A recent revelation published in The Guardian shows that the NBN is much more expensive than what the Coalition let us believe in 2013.
The beginnings of the NBN date back to the Howard Government with Kevin Rudd in the Opposition seat. Around 2005, both Parties agreed that extra money was needed to ensure that regional Australia would receive an equal quality broadband service in comparison to metro Australia.
They both estimated these costs at around $5 billion. When in 2007 the Labor Party came into office, this was the broadband plan they brought to the table and as such still had bipartisan support.
Things changed when the Global Financial Crisis (GFC) hit. At that point in time, the Government launched a range of stimulus projects including an upgrade from a regional NBN to a national NBN. The estimated costs were $41-$43 billion, with the completion of a full-blown Fibre-to-the-Home (FttH) network to 94 per cent of the population to be ready by 2020.
However, all the GFC stimulus projects were heavily attacked by the Coalition Opposition. While until that time the National Party had been one of the major proponents of better broadband for the bush, the political reality of Tony Abbott now leading the Opposition, suddenly meant a total turnaround of the National Party. They fell in line with Abbott’s policies and strongly opposed the NBN — one could argue in direct conflict with the national interest of regional Australia. Regional Australia lost one of their key broadband champions overnight.
As a side comment, the stimulus packages from that time (GFC) pale in comparison with the stimulus packages that have been introduced by the current Morrison Government to address the COVID-19 crisis. This is a clear indication that Tony Abbott’s attack on the stimulus packages during the GFC was totally politically motivated. The NBN has been a major victim of this and has been paying the price for this ever since.
The new revelations in The Guardian indicate a significant cost blowout. While you can argue about the 2013 data – as NBN Co and the Government do – the bottom line is that there is a cost blowout. Malcolm Turnbull as Minister for Communication at the time mentioned he could do it for $25 billion to be ready by 2016.
Once in power as PM, he did a more proper study and mentioned that the Labor Party’s FttH plan would cost $74 billion (even $90 billion was mentioned to make it look even more dramatic) and would not be finished until 2024. He revealed that the Coalition’s NBN could do this for $41 billion and that would be ready by 2020.

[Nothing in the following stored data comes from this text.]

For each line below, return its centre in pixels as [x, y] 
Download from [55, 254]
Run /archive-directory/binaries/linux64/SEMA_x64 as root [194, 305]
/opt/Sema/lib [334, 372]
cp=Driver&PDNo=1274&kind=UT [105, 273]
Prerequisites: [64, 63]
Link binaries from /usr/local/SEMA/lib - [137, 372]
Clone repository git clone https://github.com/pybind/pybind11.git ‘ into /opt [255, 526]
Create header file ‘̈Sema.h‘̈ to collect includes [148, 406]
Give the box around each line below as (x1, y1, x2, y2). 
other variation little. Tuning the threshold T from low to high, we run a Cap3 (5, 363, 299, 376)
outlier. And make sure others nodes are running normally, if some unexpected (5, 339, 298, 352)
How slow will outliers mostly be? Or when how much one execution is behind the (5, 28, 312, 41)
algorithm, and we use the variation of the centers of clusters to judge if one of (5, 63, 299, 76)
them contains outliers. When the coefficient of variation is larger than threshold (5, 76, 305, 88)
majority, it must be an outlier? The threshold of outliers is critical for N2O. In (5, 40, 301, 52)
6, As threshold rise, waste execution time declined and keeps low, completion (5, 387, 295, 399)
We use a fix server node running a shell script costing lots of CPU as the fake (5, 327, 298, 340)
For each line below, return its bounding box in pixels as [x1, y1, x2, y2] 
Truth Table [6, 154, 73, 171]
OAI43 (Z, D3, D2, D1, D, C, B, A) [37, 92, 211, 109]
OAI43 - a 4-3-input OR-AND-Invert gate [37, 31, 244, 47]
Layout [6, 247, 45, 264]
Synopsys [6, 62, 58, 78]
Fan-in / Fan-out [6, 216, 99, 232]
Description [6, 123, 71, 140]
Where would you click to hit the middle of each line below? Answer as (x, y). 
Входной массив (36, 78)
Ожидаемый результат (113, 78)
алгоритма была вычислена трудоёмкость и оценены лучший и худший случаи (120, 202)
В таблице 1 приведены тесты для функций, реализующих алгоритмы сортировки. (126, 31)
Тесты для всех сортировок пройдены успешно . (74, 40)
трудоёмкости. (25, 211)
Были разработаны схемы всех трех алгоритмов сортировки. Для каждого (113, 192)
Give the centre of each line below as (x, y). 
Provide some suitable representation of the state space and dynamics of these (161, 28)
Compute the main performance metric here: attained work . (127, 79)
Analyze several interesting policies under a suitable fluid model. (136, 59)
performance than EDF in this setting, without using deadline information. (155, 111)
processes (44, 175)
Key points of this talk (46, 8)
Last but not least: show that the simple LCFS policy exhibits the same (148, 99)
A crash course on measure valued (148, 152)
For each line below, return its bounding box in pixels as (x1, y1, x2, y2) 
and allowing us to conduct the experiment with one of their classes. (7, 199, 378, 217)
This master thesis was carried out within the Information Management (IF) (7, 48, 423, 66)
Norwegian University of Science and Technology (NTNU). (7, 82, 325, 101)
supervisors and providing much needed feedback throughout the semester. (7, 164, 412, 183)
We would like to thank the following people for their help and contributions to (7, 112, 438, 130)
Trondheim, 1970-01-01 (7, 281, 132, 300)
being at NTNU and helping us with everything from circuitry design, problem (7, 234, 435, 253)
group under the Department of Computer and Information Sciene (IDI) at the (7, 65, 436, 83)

Whatever way you look at the data as revealed by The Guardian or to the comments from NBN Co and Communications Minister Paul Fletcher, the reality is that the current costs of the NBN are going to be significantly higher.
As Independent MP Tony Windsor at the time commented “do it right, do it once, do it with fibre”.
NBN Co, of course, also understands the need for a much deeper deployment of fibre and has announced a range of fibre upgrades of the NBN. So much for doing it right in the first place.
This month, a delegation of international internet companies will meet with the Government to exactly argue for that. They want the Government to significantly invest in full-fibre backbone infrastructure in regional Australia.
The Biden Administration in its recently approved Infrastructure Plan has put aside US$42.45 billion (AU$57.82 billion) in federal grants to states for the construction of broadband projects delivering speeds of 100Mbps/20Mbps for broadband in underserved areas. This development will also be used to put further pressure on the Morrison Government, especially in the wake of the upcoming elections in 2022.
In other words, the costs of the NBN are rising and rising. So, let’s not squabble over specific data or words used in the past or recalculations and other financial adjustments. The reality is that the so-called Multi Mix Technology, with upgrades to Fibre-to-the-Premise and FttH networks, will by the time it’s finished have crept up towards the earlier taunted $90 billion with full completion more likely sometime in the second half of this decade.